Через пару минут движения Владимира стали более нервными и отрывистыми. Глафира лепетала что-то ласковое и бессвязное, задыхаясь от страсти. Ее бедра двигались навстречу в бешеном ритме. Наконец, Владимир резко вынул горячий жезл из Глашиной норки и оросил семенем ее живот. Теплое, белое желе растеклось по влажной коже. Глаша почувствовала свежий, и вместе с тем терпкий, мускусный запах. Этот запах был очень приятен и возбуждал ее еще сильнее. Владимир с хриплым стоном повалился рядом, освобождая место для своего друга.
Глаша смотрела широко раскрытыми, потемневшими от страсти глазами на приказчика. Волосы ее были растрепаны, словно у молодой ведьмы, губы раскрыты для поцелуя. Руки беспорядочно двигались по постели. Спина выгибалась, как у кошки. Казалось, она с бесстыдством еще шире старалась раздвинуть длинные ноги. Игнат уставился на пушистый лобок, из-под которого, в яркой мокрой расщелине, виднелся распухший твердый бутончик. Утреннее солнце уже ярко освещало каждую деталь, каждую влажную ложбинку и впадинку на телах любовников, обнажая все потайное и неявное, что не так бросалось в глаза при вечернем свете и на утренней заре. Глаша резко отвернула лицо, прикрыв лобок рукой. Это ее стыдливое движение понравилось Игнату. Он видел, что она не совсем удовлетворена одним любовным актом с Владимиром. Тем более, что барин был эгоистичен по натуре и не часто старался ласкать женщину так, чтобы вполне удовлетворить все ее желания. Глаша хотела продолжения и полной разрядки.
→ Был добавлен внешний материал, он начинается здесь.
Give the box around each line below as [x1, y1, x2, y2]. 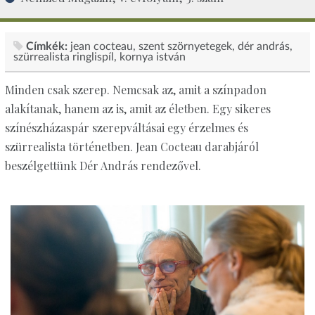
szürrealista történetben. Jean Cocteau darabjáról [4, 139, 259, 155]
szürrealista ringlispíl [13, 51, 114, 63]
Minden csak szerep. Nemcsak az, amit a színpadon [4, 82, 266, 98]
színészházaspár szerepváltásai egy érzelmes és [4, 120, 248, 136]
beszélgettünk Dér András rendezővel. [4, 158, 201, 174]
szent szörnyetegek [138, 40, 232, 52]
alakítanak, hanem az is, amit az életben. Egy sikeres [4, 101, 271, 117]
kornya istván [119, 51, 186, 63]
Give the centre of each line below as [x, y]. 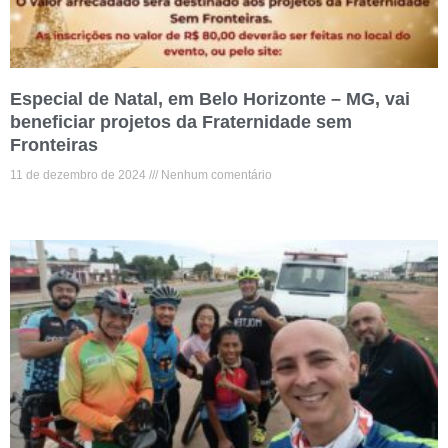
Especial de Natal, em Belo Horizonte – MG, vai [210, 99]
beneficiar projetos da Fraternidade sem [181, 122]
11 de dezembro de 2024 [79, 175]
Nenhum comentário [215, 175]
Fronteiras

Бедра непроизвольно стали двигаться навстречу, приглашая его ствол войти в узкую горячую щель, которая снова заструилась соками. Она вся плыла, захлебываясь скользкой, как шляпка гриба масленка, влагой. Эта тягучая, скользкая влага текла в таком обилии, что под широкой попой, на кровати образовалось круглое мокрое пятно.
Игнат, как искушенный любовник, чуть медлил, не вводя орудие. Он знал по опыту, что небольшое промедление вызовет в женщине сильное желание, и он будет утопать в ее горячих соках.
Внезапно, он увидел то, что никак не ожидал от добропорядочной и стыдливой барыньки. Да она и сама от себя такого не ждала. Желая продемонстрировать Игнату всю красоту своих прелестей, томимая страстью, она взялась двумя руками за толстенькие и пушистые края теплой раковины и сильно растянула их в стороны. Ему показалось, что он увидел яркий, диковинный и нежный цветок. Сочные, розовые, напоенные влагой лепестки этого цветка, расходясь в стороны причудливым венчиком, создавали мягкую колыбель для упругого и трепещущего, живого, бархатного пестика.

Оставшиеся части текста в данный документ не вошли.